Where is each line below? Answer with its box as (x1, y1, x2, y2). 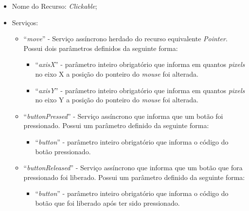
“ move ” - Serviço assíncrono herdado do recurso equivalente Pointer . (23, 33, 228, 44)
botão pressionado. (35, 146, 91, 156)
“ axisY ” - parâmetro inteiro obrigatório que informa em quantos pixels (35, 85, 245, 95)
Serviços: (12, 17, 38, 27)
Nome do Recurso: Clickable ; (12, 1, 97, 11)
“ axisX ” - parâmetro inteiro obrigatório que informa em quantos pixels (35, 59, 245, 69)
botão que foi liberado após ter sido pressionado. (35, 197, 180, 208)
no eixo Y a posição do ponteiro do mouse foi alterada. (35, 95, 198, 105)
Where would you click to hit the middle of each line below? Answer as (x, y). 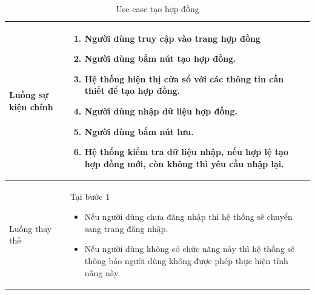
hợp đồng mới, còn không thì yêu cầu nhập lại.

* * * * * * * * *

> [Task brief]: Your task is to retype all the entries exactly and leave out any pictures.

> [Task output]:
Where is each line below? Answer with its box as (x1, y1, x2, y2). 
“ move ” - Serviço assíncrono herdado do recurso equivalente Pointer . (23, 33, 228, 44)
botão pressionado. (35, 146, 91, 156)
“ axisY ” - parâmetro inteiro obrigatório que informa em quantos pixels (35, 85, 245, 95)
Serviços: (12, 17, 38, 27)
Nome do Recurso: Clickable ; (12, 1, 97, 11)
“ axisX ” - parâmetro inteiro obrigatório que informa em quantos pixels (35, 59, 245, 69)
botão que foi liberado após ter sido pressionado. (35, 197, 180, 208)
no eixo Y a posição do ponteiro do mouse foi alterada. (35, 95, 198, 105)
Where would you click to hit the middle of each line below? Answer as (x, y). 
hợp đồng mới, còn không thì yêu cầu nhập lại.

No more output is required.